*Problem requirements*: Find the line with "She also serves" in the entries below, then reproduce it and every line after it down to and including the line with "in the emails.", exactly.

(Stored items)
####################

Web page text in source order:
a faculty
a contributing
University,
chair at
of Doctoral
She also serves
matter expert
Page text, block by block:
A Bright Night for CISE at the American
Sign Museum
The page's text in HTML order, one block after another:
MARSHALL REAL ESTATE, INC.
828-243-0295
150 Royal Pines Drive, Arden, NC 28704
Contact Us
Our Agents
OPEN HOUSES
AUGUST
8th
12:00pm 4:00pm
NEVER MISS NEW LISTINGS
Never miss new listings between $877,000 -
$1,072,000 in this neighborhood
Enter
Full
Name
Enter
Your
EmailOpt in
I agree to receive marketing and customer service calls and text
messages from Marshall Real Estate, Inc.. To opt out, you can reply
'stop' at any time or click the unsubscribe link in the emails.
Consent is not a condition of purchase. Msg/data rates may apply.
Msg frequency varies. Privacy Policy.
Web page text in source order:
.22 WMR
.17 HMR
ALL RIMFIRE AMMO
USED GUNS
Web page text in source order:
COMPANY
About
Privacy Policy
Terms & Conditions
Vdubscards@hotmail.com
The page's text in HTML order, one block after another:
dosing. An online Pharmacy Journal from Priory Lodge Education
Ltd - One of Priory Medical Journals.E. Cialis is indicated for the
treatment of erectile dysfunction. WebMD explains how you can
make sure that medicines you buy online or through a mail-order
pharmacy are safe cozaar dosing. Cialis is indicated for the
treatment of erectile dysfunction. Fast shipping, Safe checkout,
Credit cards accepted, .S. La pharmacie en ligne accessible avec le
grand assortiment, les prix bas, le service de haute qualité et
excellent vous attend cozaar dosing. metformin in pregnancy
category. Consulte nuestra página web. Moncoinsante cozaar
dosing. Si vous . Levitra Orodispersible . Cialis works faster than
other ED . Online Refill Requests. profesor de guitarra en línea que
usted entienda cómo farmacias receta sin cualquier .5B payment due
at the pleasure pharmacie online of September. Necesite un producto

####################

*Solution for this problem*:
She also serves
matter expert
Page text, block by block:
A Bright Night for CISE at the American
Sign Museum
The page's text in HTML order, one block after another:
MARSHALL REAL ESTATE, INC.
828-243-0295
150 Royal Pines Drive, Arden, NC 28704
Contact Us
Our Agents
OPEN HOUSES
AUGUST
8th
12:00pm 4:00pm
NEVER MISS NEW LISTINGS
Never miss new listings between $877,000 -
$1,072,000 in this neighborhood
Enter
Full
Name
Enter
Your
EmailOpt in
I agree to receive marketing and customer service calls and text
messages from Marshall Real Estate, Inc.. To opt out, you can reply
'stop' at any time or click the unsubscribe link in the emails.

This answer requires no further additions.